WebNovelBench: Placing LLM Novelists on the Web Novel Distribution
Leon Lin, Jun Zheng, Haidong Wang
TL;DR
WebNovelBench presents a scalable benchmark for long-form Chinese web-novel generation by framing evaluation as a synopsis-to-story task and employing an automated LLM-as-Judge across eight narrative dimensions. The framework uses a 4,000+ web-novel corpus to build a distribution of human-like quality via PCA weighting and ECDF-based percentile ranking, enabling objective comparisons against 24 state-of-the-art LLMs. Experimental results show the benchmark can distinguish classics, popular web fiction, and model-generated narratives, while revealing strengths and weaknesses across models and highlighting the impact of automated, data-driven evaluation. The work offers a practical, extensible methodology for advancing LLM-driven narrative generation and provides insights to guide future development in long-form storytelling systems.
Abstract
Robustly evaluating the long-form storytelling capabilities of Large Language Models (LLMs) remains a significant challenge, as existing benchmarks often lack the necessary scale, diversity, or objective measures.

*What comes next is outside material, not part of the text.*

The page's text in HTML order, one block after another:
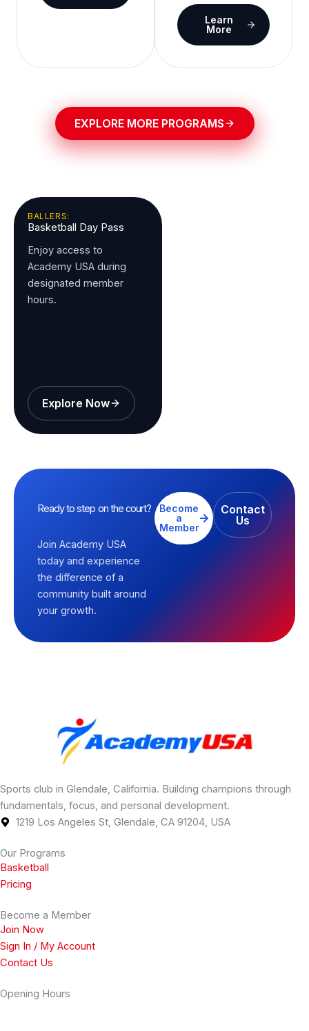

To address this, we introduce WebNovelBench, a novel benchmark specifically designed for evaluating long-form novel generation. WebNovelBench leverages a large-scale dataset of over 4,000 Chinese web novels, framing evaluation as a synopsis-to-story generation task. We propose a multi-faceted framework encompassing eight narrative quality dimensions, assessed automatically via an LLM-as-Judge approach. Scores are aggregated using Principal Component Analysis and mapped to a percentile rank against human-authored works. Our experiments demonstrate that WebNovelBench effectively differentiates between human-written masterpieces, popular web novels, and LLM-generated content. We provide a comprehensive analysis of 24 state-of-the-art LLMs, ranking their storytelling abilities and offering insights for future development. This benchmark provides a scalable, replicable, and data-driven methodology for assessing and advancing LLM-driven narrative generation.